El aluvión de 1975: la noche en que el barro arrasó Cutral Co

Con el paso del tiempo, distintas reconstrucciones históricas situaron el saldo de la tragedia entre 25 y 39 muertos, además de desaparecidos.

La noche del 11 de marzo de 1975 comenzó como una tormenta más en la árida geografía neuquina. Pero en pocas horas el cielo descargó una cantidad de agua que la región no estaba preparada para recibir. Cerca de 250 milímetros de lluvia cayeron sobre la comarca petrolera y transformaron los cañadones que bajan desde Cerro Bandera y Portezuelo en verdaderos ríos de barro.

Lo que siguió fue un aluvión devastador que atravesó Cutral Co siguiendo el cauce natural del llamado “zanjón”, un curso seco la mayor parte del año que muchos vecinos ya habían olvidado como amenaza. El resultado fue una tragedia que todavía hoy marca la memoria colectiva de la región.

El zanjón que se convirtió en un río de destrucción

El agua descendió con fuerza desde la meseta y encontró su camino natural hacia la ciudad. En cuestión de minutos, el zanjón —que según recuerdan antiguos pobladores era apenas “un hilito”— se convirtió en un torrente de barro, piedras y escombros.

La corriente arrasó viviendas construidas cerca de ese cauce natural y arrastró todo lo que encontró a su paso.

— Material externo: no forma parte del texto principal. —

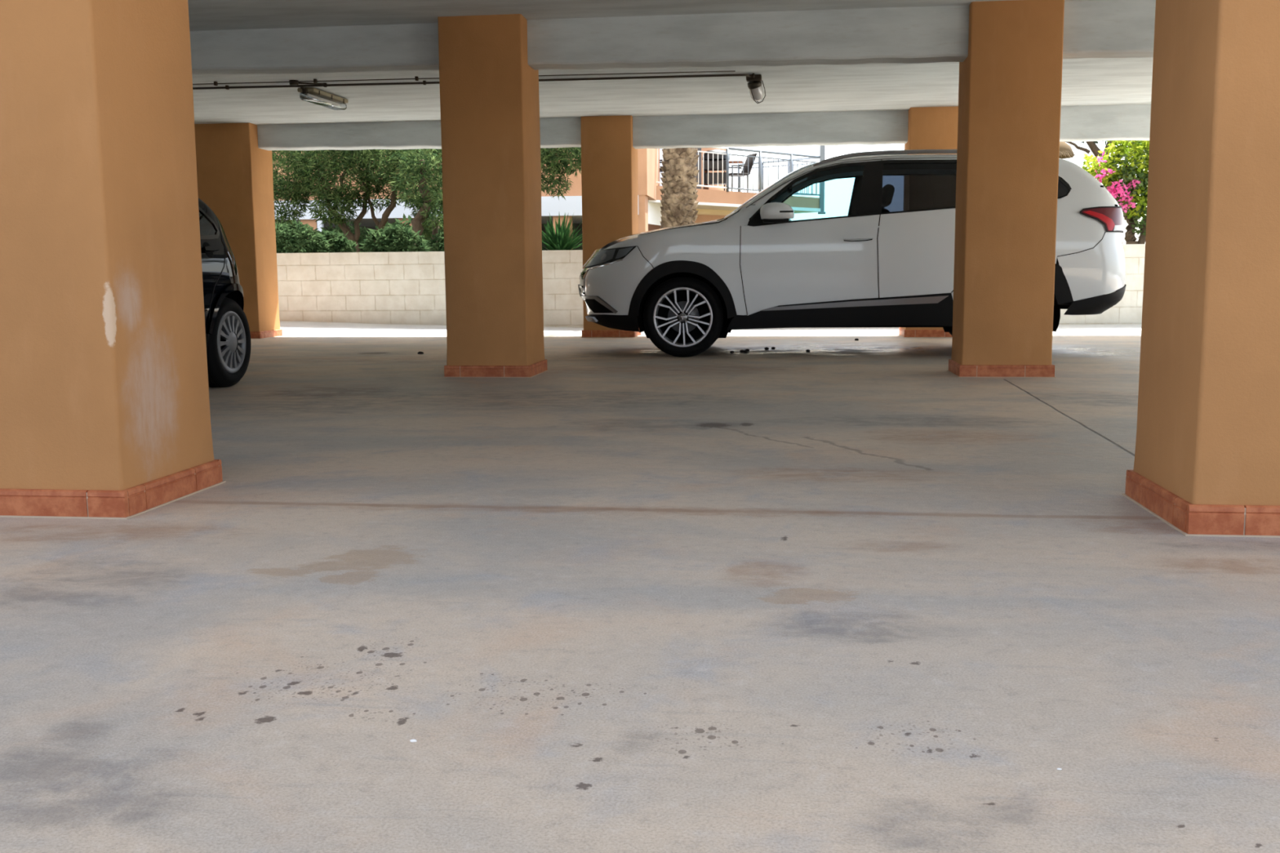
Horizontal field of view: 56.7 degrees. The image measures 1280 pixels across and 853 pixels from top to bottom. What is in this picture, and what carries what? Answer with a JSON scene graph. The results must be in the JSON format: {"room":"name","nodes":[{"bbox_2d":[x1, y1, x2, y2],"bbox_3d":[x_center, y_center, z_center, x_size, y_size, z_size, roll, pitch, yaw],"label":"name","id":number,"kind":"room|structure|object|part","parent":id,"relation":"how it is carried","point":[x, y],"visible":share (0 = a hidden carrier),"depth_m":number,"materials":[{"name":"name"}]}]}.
{"room":"covered parking garage","nodes":[
{"label":"covered parking garage","id":0,"kind":"room"},
{"bbox_2d":[0,333,1279,852],"bbox_3d":[-0.114,0.313,3.303,29.000,0.001,22.400,0,7,7],"label":"floor","id":1,"kind":"structure","parent":0,"point":[846,594],"depth_m":2.48,"materials":[{"name":"concrete"}]},
{"bbox_2d":[0,0,225,519],"bbox_3d":[-1.860,-1.013,3.820,0.650,2.525,0.652,0,7,7],"label":"pillar","id":2,"kind":"structure","parent":1,"relation":"on","point":[104,402],"depth_m":3.63,"materials":[{"name":"orange paint"}]},
{"bbox_3d":[-1.851,0.197,3.975,0.650,0.085,0.652,0,7,7],"label":"skirting","id":3,"kind":"part","parent":2,"relation":"part of","materials":[{"name":"tile"}]},
{"bbox_2d":[198,197,251,386],"bbox_3d":[-3.685,-0.860,6.671,1.980,1.526,3.840,0,7,7],"label":"car","id":4,"kind":"object","parent":1,"relation":"on","point":[228,334],"visible":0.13,"depth_m":7.81,"materials":[{"name":"black paint"}]},
{"bbox_3d":[-2.953,-1.290,6.838,0.195,0.447,1.964,0,7,7],"label":"window trim","id":5,"kind":"part","parent":4,"relation":"part of","materials":[{"name":"black"}]},
{"bbox_3d":[-2.749,-1.129,7.579,0.050,0.099,0.200,0,7,7],"label":"door handle","id":6,"kind":"part","parent":4,"relation":"part of","materials":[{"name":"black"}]},
{"bbox_3d":[-2.800,-0.805,7.328,0.068,0.825,1.120,0,7,7],"label":"door","id":7,"kind":"part","parent":4,"relation":"part of","materials":[{"name":"black paint"}]},
{"bbox_2d":[194,122,283,338],"bbox_3d":[-4.976,-2.346,14.394,0.949,2.525,0.652,0,7,7],"label":"pillar","id":8,"kind":"structure","parent":1,"relation":"on","point":[234,175],"depth_m":14.07,"materials":[{"name":"orange paint"}]},
{"bbox_3d":[-4.966,-1.137,14.550,0.949,0.085,0.652,0,7,7],"label":"skirting","id":9,"kind":"part","parent":8,"relation":"part of","materials":[{"name":"tile"}]},
{"bbox_2d":[437,13,548,377],"bbox_3d":[-1.075,-1.647,8.706,0.648,2.525,0.652,0,7,7],"label":"pillar","id":10,"kind":"structure","parent":1,"relation":"on","point":[490,102],"depth_m":8.43,"materials":[{"name":"orange paint"}]},
{"bbox_3d":[-1.066,-0.437,8.861,0.648,0.085,0.652,0,7,7],"label":"skirting","id":11,"kind":"part","parent":10,"relation":"part of","materials":[{"name":"tile"}]},
{"bbox_2d":[580,115,641,337],"bbox_3d":[-0.344,-2.332,13.992,0.638,2.525,0.652,0,7,7],"label":"pillar","id":12,"kind":"structure","parent":1,"relation":"on","point":[609,157],"depth_m":13.64,"materials":[{"name":"orange paint"}]},
{"bbox_3d":[-0.335,-1.122,14.148,0.638,0.085,0.652,0,7,7],"label":"skirting","id":13,"kind":"part","parent":12,"relation":"part of","materials":[{"name":"tile"}]},
{"bbox_2d":[577,149,1126,357],"bbox_3d":[1.863,-1.593,11.005,4.885,1.786,2.204,0,7,7],"label":"car","id":14,"kind":"object","parent":1,"relation":"on","point":[888,262],"visible":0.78,"depth_m":10.18,"materials":[{"name":"white paint"}]},
{"bbox_2d":[578,267,588,300],"bbox_3d":[-0.463,-1.387,11.309,0.176,0.340,1.163,0,7,7],"label":"grille","id":15,"kind":"object","parent":14,"relation":"attached to","point":[583,286],"depth_m":10.79,"materials":[{"name":"silver metal"}]},
{"bbox_3d":[-0.408,-1.104,10.715,0.104,0.156,0.621,-5,9,-33],"label":"bumper trim","id":16,"kind":"part","parent":14,"relation":"part of","materials":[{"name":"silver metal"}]},
{"bbox_3d":[-0.411,-1.423,10.749,0.142,0.185,0.834,-5,8,-29],"label":"chrome trim","id":17,"kind":"part","parent":14,"relation":"part of","materials":[{"name":"grey metal"}]},
{"bbox_2d":[599,218,719,250],"bbox_3d":[0.192,-1.784,11.179,1.135,0.310,1.640,0,7,7],"label":"hood","id":18,"kind":"object","parent":14,"relation":"attached to","point":[630,242],"depth_m":10.41,"materials":[{"name":"white paint"}]},
{"bbox_2d":[760,201,794,222],"bbox_3d":[1.165,-1.817,10.073,0.288,0.171,0.262,0,7,7],"label":"mirror","id":19,"kind":"object","parent":14,"relation":"attached to","point":[770,212],"depth_m":9.97,"materials":[{"name":"white plastic"}]},
{"bbox_2d":[787,186,791,193],"bbox_3d":[1.388,-2.204,10.982,0.040,0.070,0.220,0,7,7],"label":"mirror","id":20,"kind":"object","parent":14,"relation":"attached to","point":[789,190],"depth_m":10.88,"materials":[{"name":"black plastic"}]},
{"bbox_3d":[1.459,-1.390,10.193,1.194,0.867,0.057,0,7,7],"label":"door","id":21,"kind":"part","parent":14,"relation":"part of","materials":[{"name":"white paint"}]},
{"bbox_3d":[2.455,-2.197,11.608,2.712,0.562,0.211,1,7,8],"label":"window trim","id":22,"kind":"part","parent":14,"relation":"part of","materials":[{"name":"black"}]},
{"bbox_3d":[1.837,-1.056,10.162,1.576,0.122,0.016,0,7,7],"label":"sill trim","id":23,"kind":"part","parent":14,"relation":"part of","materials":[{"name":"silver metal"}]},
{"bbox_3d":[1.853,-1.601,10.079,0.249,0.069,0.051,0,7,7],"label":"door handle","id":24,"kind":"part","parent":14,"relation":"part of","materials":[{"name":"white paint"}]},
{"bbox_3d":[2.513,-2.324,10.242,2.017,0.139,0.064,0,7,7],"label":"roof rail","id":25,"kind":"part","parent":14,"relation":"part of","materials":[{"name":"silver metal"}]},
{"bbox_3d":[2.281,-2.006,10.133,2.710,0.562,0.236,0,7,7],"label":"window trim","id":26,"kind":"part","parent":14,"relation":"part of","materials":[{"name":"black"}]},
{"bbox_3d":[2.552,-1.494,10.064,1.069,0.790,0.086,0,7,7],"label":"door","id":27,"kind":"part","parent":14,"relation":"part of","materials":[{"name":"white paint"}]},
{"bbox_2d":[1079,206,1124,232],"bbox_3d":[4.046,-1.770,10.174,0.263,0.221,0.918,5,9,37],"label":"tail light","id":28,"kind":"object","parent":14,"relation":"on","point":[1091,219],"depth_m":9.88,"materials":[{"name":"red plastic"}]},
{"bbox_2d":[897,106,958,337],"bbox_3d":[3.316,-2.293,13.461,0.647,2.525,0.652,0,7,7],"label":"pillar","id":29,"kind":"structure","parent":1,"relation":"on","point":[928,127],"depth_m":13.05,"materials":[{"name":"orange paint"}]},
{"bbox_3d":[3.326,-1.083,13.616,0.647,0.085,0.652,0,7,7],"label":"skirting","id":30,"kind":"part","parent":29,"relation":"part of","materials":[{"name":"tile"}]},
{"bbox_2d":[946,0,1064,377],"bbox_3d":[2.565,-1.628,8.335,0.657,2.525,0.572,0,7,7],"label":"pillar","id":31,"kind":"structure","parent":1,"relation":"on","point":[1010,86],"depth_m":8.09,"materials":[{"name":"orange paint"}]},
{"bbox_3d":[2.575,-0.418,8.491,0.657,0.085,0.572,0,7,7],"label":"skirting","id":32,"kind":"part","parent":31,"relation":"part of","materials":[{"name":"tile"}]},
{"bbox_2d":[1121,0,1279,537],"bbox_3d":[1.857,-0.987,3.386,0.650,2.525,0.622,0,7,7],"label":"pillar","id":33,"kind":"structure","parent":1,"relation":"on","point":[1206,463],"depth_m":3.26,"materials":[{"name":"orange paint"}]},
{"bbox_3d":[1.867,0.223,3.542,0.650,0.085,0.622,0,7,7],"label":"skirting","id":34,"kind":"part","parent":33,"relation":"part of","materials":[{"name":"tile"}]},
{"bbox_2d":[187,0,1153,124],"bbox_3d":[-1.945,-3.063,8.898,20.000,0.250,12.650,0,7,7],"label":"ceiling","id":35,"kind":"structure","parent":0,"point":[1086,82],"depth_m":11.15,"materials":[{"name":"white concrete"}]},
{"bbox_2d":[288,80,324,85],"bbox_3d":[-3.079,-3.175,10.973,0.319,0.040,0.083,-3,8,-20],"label":"junction box","id":36,"kind":"object","parent":35,"relation":"attached to","point":[291,83],"visible":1,"depth_m":10.96,"materials":[{"name":"brown"}]},
{"bbox_2d":[189,22,439,74],"bbox_3d":[-6.641,-2.805,9.231,10.598,0.313,0.225,0,7,7],"label":"beam","id":37,"kind":"structure","parent":35,"relation":"attached to","point":[401,46],"depth_m":8.62,"materials":[{"name":"white concrete"}]},
{"bbox_2d":[297,87,348,110],"bbox_3d":[-3.129,-3.223,11.660,0.182,0.112,0.891,1,7,10],"label":"ceiling lamp","id":38,"kind":"object","parent":35,"relation":"attached to","point":[312,95],"visible":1,"depth_m":11.64,"materials":[{"name":"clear plastic"}]},
{"bbox_2d":[257,117,581,150],"bbox_3d":[-2.592,-3.445,14.028,3.902,0.330,0.300,0,7,7],"label":"beam","id":39,"kind":"structure","parent":35,"relation":"attached to","point":[555,132],"depth_m":13.95,"materials":[{"name":"white concrete"}]},
{"bbox_2d":[192,70,735,85],"bbox_3d":[-2.184,-3.159,10.778,6.082,0.036,0.038,0,7,6],"label":"conduit","id":40,"kind":"object","parent":35,"relation":"attached to","point":[416,78],"visible":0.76,"depth_m":10.77,"materials":[{"name":"brown metal"}]},
{"bbox_2d":[192,73,752,89],"bbox_3d":[-2.079,-3.188,10.995,6.239,0.036,0.131,0,7,5],"label":"conduit","id":41,"kind":"object","parent":35,"relation":"attached to","point":[424,82],"visible":0.63,"depth_m":10.99,"materials":[{"name":"brown"}]},
{"bbox_2d":[527,4,968,70],"bbox_3d":[0.733,-2.731,8.370,3.058,0.357,0.245,0,7,7],"label":"beam","id":42,"kind":"structure","parent":35,"relation":"attached to","point":[932,33],"depth_m":8.25,"materials":[{"name":"white concrete"}]},
{"bbox_2d":[746,72,765,103],"bbox_3d":[1.044,-3.091,10.860,0.158,0.242,0.300,3,8,22],"label":"lamp","id":43,"kind":"object","parent":35,"relation":"attached to","point":[754,84],"visible":0.98,"depth_m":10.87,"materials":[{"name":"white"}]},
{"bbox_2d":[747,80,761,88],"bbox_3d":[1.053,-3.146,10.899,0.132,0.098,0.131,0,7,7],"label":"socket","id":44,"kind":"object","parent":43,"relation":"attached to","point":[751,84],"depth_m":10.86,"materials":[{"name":"brown"}]},
{"bbox_3d":[1.075,-3.079,10.932,0.133,0.153,0.139,0,7,7],"label":"lamp glass","id":45,"kind":"part","parent":43,"relation":"part of","materials":[{"name":"grey"}]},
{"bbox_2d":[632,110,908,148],"bbox_3d":[1.474,-3.401,13.579,3.107,0.368,0.240,0,7,7],"label":"beam","id":46,"kind":"structure","parent":35,"relation":"attached to","point":[887,126],"depth_m":13.46,"materials":[{"name":"white concrete"}]},
{"bbox_2d":[1059,104,1151,142],"bbox_3d":[6.095,-3.354,13.033,5.010,0.396,0.240,0,7,7],"label":"beam","id":47,"kind":"structure","parent":35,"relation":"attached to","point":[1128,122],"depth_m":13.03,"materials":[{"name":"white concrete"}]},
{"bbox_2d":[1062,0,1155,58],"bbox_3d":[5.405,-2.694,7.817,5.143,0.363,0.245,0,7,7],"label":"beam","id":48,"kind":"structure","parent":35,"relation":"attached to","point":[1102,28],"depth_m":7.97,"materials":[{"name":"white concrete"}]},
{"bbox_2d":[280,320,1141,335],"bbox_3d":[1.274,-1.277,14.924,29.000,0.170,1.220,0,7,7],"label":"pavement","id":49,"kind":"structure","parent":0,"point":[289,327],"depth_m":15.08,"materials":[{"name":"concrete"}]},
{"label":"ground","id":50,"kind":"structure","parent":0,"visible":0},
{"bbox_2d":[275,219,314,253],"bbox_3d":[-6.237,-2.769,20.990,1.694,1.818,1.259,0,7,7],"label":"bush","id":51,"kind":"object","parent":50,"relation":"on","point":[277,224],"visible":0.02,"depth_m":20.84,"materials":[{"name":"green plant"}]},
{"bbox_2d":[275,219,333,253],"bbox_3d":[-4.881,-2.134,16.809,1.274,1.590,0.604,0,7,7],"label":"bush","id":52,"kind":"object","parent":50,"relation":"on","point":[295,234],"visible":0.35,"depth_m":16.63,"materials":[{"name":"green plant"}]},
{"bbox_2d":[301,228,357,253],"bbox_3d":[-4.501,-2.143,17.266,0.900,1.490,0.612,0,7,7],"label":"bush","id":53,"kind":"object","parent":50,"relation":"on","point":[341,244],"visible":0.2,"depth_m":17.09,"materials":[{"name":"green plant"}]},
{"bbox_2d":[320,220,369,252],"bbox_3d":[-5.406,-2.914,22.008,1.698,1.832,1.180,0,7,7],"label":"bush","id":54,"kind":"object","parent":50,"relation":"on","point":[362,235],"visible":0.04,"depth_m":21.74,"materials":[{"name":"green plant"}]},
{"bbox_2d":[271,148,444,252],"bbox_3d":[-4.386,-3.558,19.266,4.257,3.806,2.400,0,7,7],"label":"tree","id":55,"kind":"object","parent":50,"relation":"on","point":[302,173],"visible":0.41,"depth_m":18.84,"materials":[{"name":"green plant"}]},
{"bbox_2d":[357,221,432,252],"bbox_3d":[-3.455,-2.104,16.642,1.143,1.562,0.633,0,7,7],"label":"bush","id":56,"kind":"object","parent":50,"relation":"on","point":[407,238],"visible":0.37,"depth_m":16.48,"materials":[{"name":"green plant"}]},
{"bbox_2d":[383,213,443,252],"bbox_3d":[-4.036,-2.783,20.741,1.707,1.881,1.211,0,7,7],"label":"bush","id":57,"kind":"object","parent":50,"relation":"on","point":[406,223],"visible":0.02,"depth_m":20.51,"materials":[{"name":"green plant"}]},
{"bbox_2d":[386,148,443,249],"bbox_3d":[-3.137,-2.948,17.553,1.202,3.017,0.737,0,7,7],"label":"leaning tree","id":58,"kind":"object","parent":50,"relation":"on","point":[426,201],"visible":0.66,"depth_m":17.43,"materials":[{"name":"green plant"}]},
{"bbox_2d":[425,226,444,251],"bbox_3d":[-2.483,-2.153,17.024,1.445,1.551,0.647,0,7,7],"label":"bush","id":59,"kind":"object","parent":50,"relation":"on","point":[439,245],"visible":0.06,"depth_m":16.93,"materials":[{"name":"green plant"}]},
{"bbox_2d":[271,147,820,251],"bbox_3d":[-5.040,-7.266,29.441,18.957,8.550,10.857,0,7,7],"label":"apartment building","id":60,"kind":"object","parent":50,"relation":"on","point":[714,203],"visible":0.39,"depth_m":24.66,"materials":[{"name":"orange"}]},
{"bbox_3d":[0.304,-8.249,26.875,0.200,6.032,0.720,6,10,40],"label":"balcony door","id":61,"kind":"part","parent":60,"relation":"part of","materials":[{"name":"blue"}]},
{"bbox_2d":[656,146,728,188],"bbox_3d":[1.063,-5.714,26.001,2.433,1.027,0.064,-7,9,-39],"label":"balcony railing","id":62,"kind":"object","parent":60,"relation":"on","point":[722,148],"visible":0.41,"depth_m":26.41,"materials":[{"name":"white metal"}]},
{"bbox_3d":[1.059,-6.177,25.941,2.370,0.093,0.056,-7,9,-39],"label":"rail","id":63,"kind":"part","parent":62,"relation":"part of","materials":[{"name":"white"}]},
{"bbox_2d":[702,149,742,189],"bbox_3d":[1.918,-5.963,27.633,0.945,0.980,0.520,0,7,7],"label":"barbecue","id":64,"kind":"object","parent":60,"relation":"on","point":[705,154],"visible":0.68,"depth_m":27.47,"materials":[{"name":"black metal"}]},
{"bbox_3d":[1.769,-6.331,27.603,0.650,0.240,0.520,0,7,7],"label":"lid","id":65,"kind":"part","parent":64,"relation":"part of","materials":[{"name":"black"}]},
{"bbox_2d":[728,160,742,163],"bbox_3d":[2.227,-6.144,27.573,0.320,0.030,0.360,0,7,7],"label":"shelf","id":66,"kind":"object","parent":64,"relation":"attached to","point":[730,162],"depth_m":27.41,"materials":[{"name":"wood"}]},
{"bbox_2d":[724,153,756,192],"bbox_3d":[2.387,-6.048,28.326,0.687,0.924,0.480,-3,8,-21],"label":"chair","id":67,"kind":"object","parent":60,"relation":"on","point":[750,158],"visible":0.72,"depth_m":28.23,"materials":[{"name":"black metal"}]},
{"bbox_3d":[2.291,-6.006,28.294,0.480,0.050,0.480,-3,8,-21],"label":"seat","id":68,"kind":"part","parent":67,"relation":"part of","materials":[{"name":"black wicker"}]},
{"bbox_3d":[2.375,-6.081,28.090,0.460,0.210,0.040,-3,8,-21],"label":"armrest","id":69,"kind":"part","parent":67,"relation":"part of","materials":[{"name":"grey metal"}]},
{"bbox_3d":[2.598,-6.264,28.382,0.231,0.513,0.460,-3,8,-21],"label":"backrest","id":70,"kind":"part","parent":67,"relation":"part of","materials":[{"name":"black wicker"}]},
{"bbox_2d":[725,146,820,196],"bbox_3d":[3.179,-5.913,27.753,3.204,1.039,0.064,-7,9,-39],"label":"terrace railing","id":71,"kind":"object","parent":60,"relation":"on","point":[760,152],"visible":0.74,"depth_m":27.40,"materials":[{"name":"grey metal"}]},
{"bbox_3d":[1.973,-5.786,26.756,0.059,0.962,0.059,-3,8,-16],"label":"post","id":72,"kind":"part","parent":71,"relation":"part of","materials":[{"name":"grey metal"}]},
{"bbox_3d":[2.777,-5.866,27.421,0.059,0.970,0.059,4,8,29],"label":"post","id":73,"kind":"part","parent":71,"relation":"part of","materials":[{"name":"grey metal"}]},
{"bbox_3d":[3.175,-6.389,27.692,3.140,0.080,0.056,-7,9,-39],"label":"rail","id":74,"kind":"part","parent":71,"relation":"part of","materials":[{"name":"grey metal"}]},
{"bbox_3d":[3.581,-5.945,28.087,0.059,0.979,0.059,-3,8,-16],"label":"post","id":75,"kind":"part","parent":71,"relation":"part of","materials":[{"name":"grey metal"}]},
{"bbox_2d":[737,157,817,195],"bbox_3d":[3.680,-6.723,32.249,0.061,1.492,7.313,-2,7,-11],"label":"terrace railing","id":76,"kind":"object","parent":60,"relation":"on","point":[800,158],"visible":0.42,"depth_m":32.51,"materials":[{"name":"grey metal"}]},
{"bbox_3d":[2.975,-7.434,35.744,0.059,0.905,0.059,4,8,29],"label":"post","id":77,"kind":"part","parent":76,"relation":"part of","materials":[{"name":"grey metal"}]},
{"bbox_3d":[3.445,-6.964,33.413,0.059,0.933,0.059,4,8,29],"label":"post","id":78,"kind":"part","parent":76,"relation":"part of","materials":[{"name":"grey metal"}]},
{"bbox_3d":[3.676,-7.199,32.188,0.056,0.532,7.256,-2,7,-11],"label":"rail","id":79,"kind":"part","parent":76,"relation":"part of","materials":[{"name":"grey metal"}]},
{"bbox_2d":[817,145,825,213],"bbox_3d":[4.414,-6.125,28.736,0.180,1.921,0.180,0,7,7],"label":"post","id":80,"kind":"object","parent":60,"relation":"on","point":[822,148],"visible":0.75,"depth_m":28.73,"materials":[{"name":"grey metal"}]},
{"bbox_2d":[540,146,581,199],"bbox_3d":[-1.416,-3.127,17.876,1.571,3.238,1.239,3,8,27],"label":"tree","id":81,"kind":"object","parent":50,"relation":"on","point":[556,155],"visible":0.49,"depth_m":17.69,"materials":[{"name":"green plant"}]},
{"bbox_2d":[542,213,582,250],"bbox_3d":[-1.139,-2.275,17.110,1.433,1.630,1.426,0,7,7],"label":"spiky plant","id":82,"kind":"object","parent":50,"relation":"on","point":[562,239],"visible":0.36,"depth_m":16.87,"materials":[{"name":"green plant"}]},
{"bbox_2d":[659,147,699,228],"bbox_3d":[0.745,-4.578,18.226,4.806,5.989,5.116,0,7,7],"label":"palm tree","id":83,"kind":"object","parent":50,"relation":"on","point":[679,184],"visible":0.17,"depth_m":18.14,"materials":[{"name":"brown plant"}]},
{"bbox_2d":[276,244,1145,327],"bbox_3d":[1.352,-1.778,15.550,29.000,1.102,0.230,0,7,7],"label":"wall","id":84,"kind":"structure","parent":50,"relation":"on","point":[403,287],"depth_m":15.99,"materials":[{"name":"beige brick"}]},
{"bbox_2d":[1058,141,1079,160],"bbox_3d":[7.950,-3.901,22.914,0.968,3.332,0.953,0,7,7],"label":"parasol","id":85,"kind":"object","parent":50,"relation":"on","point":[1065,150],"visible":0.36,"depth_m":22.45,"materials":[{"name":"beige fabric"}]},
{"bbox_2d":[1064,140,1131,244],"bbox_3d":[12.536,-6.414,32.196,3.940,5.988,2.184,0,7,7],"label":"pine tree","id":86,"kind":"object","parent":50,"relation":"on","point":[1092,145],"visible":0.02,"depth_m":32.04,"materials":[{"name":"green plant"}]},
{"bbox_2d":[1081,140,1149,244],"bbox_3d":[7.058,-2.849,16.451,1.856,2.964,0.869,0,7,7],"label":"bougainvillea","id":87,"kind":"object","parent":50,"relation":"on","point":[1126,183],"visible":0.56,"depth_m":16.23,"materials":[{"name":"green plant"}]}
]}

“Cuando el agua pasó parecía que había habido un terremoto”, recordaría años después el entonces intendente Carlos Rosso. El suelo había quedado abierto por grietas de varios metros de profundidad y el cauce del zanjón, que antes era una acequia, se había convertido en un canal de casi cien metros de ancho.

Una ciudad cubierta de barro

El aluvión cubrió amplias zonas de Cutral Co con hasta un metro de barro arcilloso.
Las primeras estimaciones indicaban:

  • cerca de 400 viviendas destruidas o gravemente dañadas
  • calles convertidas en canales de lodo
  • vehículos y postes eléctricos arrastrados por la corriente
  • rutas y vías ferroviarias cortadas

La Ruta 22 quedó interrumpida en ambos accesos a la ciudad y el Ferrocarril Roca suspendió su servicio tras el corte de vías cerca de Plaza Huincul.

Muertos, desaparecidos y miles de evacuados

Las cifras variaron durante los días posteriores al desastre. Los primeros reportes hablaban de decenas de víctimas fatales en la región. Con el paso del tiempo, distintas reconstrucciones históricas situaron el saldo de la tragedia entre 25 y 39 muertos, además de desaparecidos.

El temporal obligó a evacuar a más de 2.500 vecinos, muchos de los cuales fueron alojados en escuelas y edificios públicos.

La violencia del aluvión fue tal que algunos cuerpos aparecieron a decenas de kilómetros, incluso en la zona de Challacó, arrastrados por la corriente.

Una provincia en emergencia

La tormenta no golpeó sólo a la comarca petrolera. Gran parte de la provincia de Neuquén quedó bajo emergencia. Localidades como Picún Leufú, Piedra del Águila, Plottier y la capital provincial también registraron inundaciones y evacuaciones masivas.

Ante la magnitud del desastre, el gobierno provincial declaró zona de desastre y desplegó un operativo de asistencia con Ejército, Gendarmería, Policía, Vialidad y personal sanitario.

Camiones con alimentos, carpas, medicamentos y ropa comenzaron a llegar a las localidades afectadas mientras el Ejército instalaba cocinas de campaña para alimentar a los damnificados.

La reconstrucción

La tragedia obligó a repensar la planificación urbana de la zona. Con el tiempo se impulsaron obras pluvioaluvionales y defensas hidráulicas destinadas a canalizar las aguas que bajan desde la meseta.

También se construyeron 500 viviendas en el sector oeste de la ciudad, lo que más tarde daría origen al actual barrio San Martín, para reubicar a muchas de las familias que lo habían perdido todo.

Una herida que sigue en la memoria

A más de cinco décadas del desastre, el aluvión de marzo de 1975 sigue siendo uno de los episodios más dramáticos en la historia de Cutral Co y Plaza Huincul.

No sólo por la violencia del fenómeno natural, sino por lo que dejó al descubierto: una ciudad que había crecido sin imaginar que aquel zanjón seco podía, en una sola noche, convertirse en una fuerza capaz de cambiarlo todo.